Rhea Myers

Using The Palette

palette-chooser

The “Democratic Palette” contract provides 12 colours to use. What happens if griefers set the palette to 12 colours that are almost exactly the same? What happens if you need colours with more or less contrast or hue difference? What if you need more or fewer colours? The only guarantee about them is that they will all be different by at least one point.

To fetch the current palette:

  var withPalette = function (callback) {
  var democratic_palette = Democratic_palette.deployed();
  var requests = [];
  for (var i = 0; i < 12; i++) { requests.push(democratic_palette.palette(i) .then(function(colour) { return {index: i, colour: colour}; }); } Promise.all(requests).then(colours => {
      var palette = [];
      colours.foreach(function(colour) {
        palette[colour.index] = colour.colour;
      });
      callback(palette);
    });
  }
};

We can then get from one to twelve colours simply by truncating the array, e.g.:

var my_3_colours = palette.slice(0, 3);

Or we can get the bluest colour using a simple comparison:

  return a.blue - b.blue;
})[0];

Or we can take the average of the colours, which will probably represent the triumph of statistics over aesthetics.

More complex orderings and comparisons can be achieved using a colour library that allows us to work in HSV space. In particular we can use a version of the algorithm that Harold Cohen used for one version of his program AARON’s colouring system (see figure 15 here), effectively ordering the colours in the palette by brightness then distributing them evenly across a brightness range sufficient to ensure that each is distinct from its neighbours.
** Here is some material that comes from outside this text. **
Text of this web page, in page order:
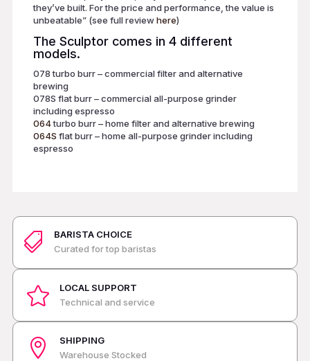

What about more colours, or more structured relationships between colours where we are concerned that those relationships may not be present in the colours voted for within the palette? In the first case we can interpolate between existing colours, producing colours in-between those in the palette. Or in both cases we can use colour theory to produce related colours: complements, split-complements, tints and tones, etc. There are libraries to do this in Javascript, for example color-scheme-js will produce entire colour schemes from individual colours.

“Democratic Palette” is intended to provide the equivalent of an aesthetic or colour symbology backed by Blockchain democracy rather than any other ideology or iconography, so it is intended to be easy and significant to us it as-is. But it’s also possible to maintain a direct relationship to the palette while using colours that are not themselves present within it.